A Russian appeals court on Monday upheld a nine-year prison sentence for Trevor Reed, a former United States Marine who was convicted last year of endangering the lives of two police officers in August 2019, charges he denies.
US Ambassador John Sullivan, who returned to Moscow last week after leaving in April amid a diplomatic crisis, said he regretted the court’s decision.“Today marks another sad milestone as Trevor Reed’s appeal was denied,” Sullivan said, in comments shared on Twitter by the embassy’s spokesperson.
“[It is] another absurd miscarriage of justice in Russia as the world watches,” Sullivan saidReed’s defence team plans to lodge a further appeal, the RIA news agency cited Reed’s lawyer as saying.
Reed, at the time a student from Texas, allegedly attacked police while drunk after attending a party in Moscow.
His family has cited what they say are irregularities in the proceedings and said the prosecution’s request for a nearly 10-year sentence was excessive.
“This is completely a political case,” Reed told journalists after his guilty verdict in July 2020. “I will be asking my government for political support.”

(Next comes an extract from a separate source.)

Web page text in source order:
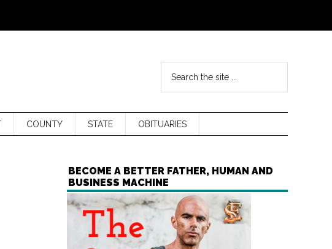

Russian President Vladimir Putin and his US counterpart President Joe Biden discussed the topic of prisoner swaps at talks in Geneva this month.
Biden and Putin agreed in Geneva to hold talks on arms control and to return their respective ambassadors to their posts, but discord remained between Washington and Moscow on human rights, cyberattacks, election interference and Ukraine.
The meeting on June 16 was the first between the two leaders since Biden took office in January, and lasted for more than three hours.